You are viewing a plain text version of this content. The canonical link for it is here.
Posted to user@beam.apache.org by John Tipper <jo...@hotmail.com> on 2023/07/18 12:10:15 UTC

How to submit Beam Python job onto Kubernetes with Flink runner?

Hi all,

I'm wanting to run a continuous stream processing job using Beam on a Flink runner within Kubernetes. I've been following this tutorial here (https://python.plainenglish.io/apache-beam-flink-cluster-kubernetes-python-a1965f37b7cb) but I'm not sure what the author is referring to when he talks about the "flink master container". I don't understand how I am supposed to submit my Python code into the cluster, when that code is defined within a container image itself.

The Kubernetes Flink cluster architecture looks like this:


  *   single JobManager, exposes the Flink web UI via a Service and Ingress

  *   multiple Task Managers, each running 2 containers:
     *   Flink task manager
     *   Beam worker pool, which exposes port 50000

The Python code in the example tutorial has Beam configuration which looks like this:

    options = PipelineOptions([
        "--runner=FlinkRunner",
        "--flink_version=1.10",
        "--flink_master=localhost:8081",
        "--environment_type=EXTERNAL",
        "--environment_config=localhost:50000"
    ])


It's clear that when you run this locally as per the tutorial, it speaks to the Beam worker pool to launch the application.  However, if I have a Docker image containing my application code and I want to start this application within Kubernetes, where do I deploy this image in my Kubernetes cluster?

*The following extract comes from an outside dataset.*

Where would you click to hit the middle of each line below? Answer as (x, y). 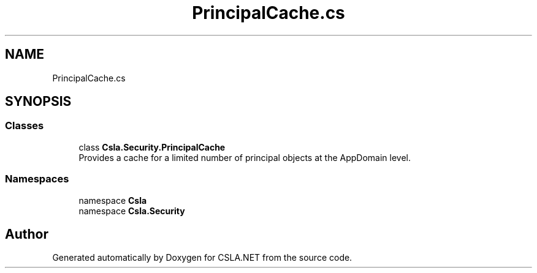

Is it as a container within each Task Manager pod (and therefore using localhost:50000 to communicate to Beam)? Or do I create a single pod containing my application code and point that pod at port 50000 of my Task Managers - if so, is the fact that I have multiple Task Managers a problem?

Any pointers to documentation or examples would be really helpful.

Many thanks,

John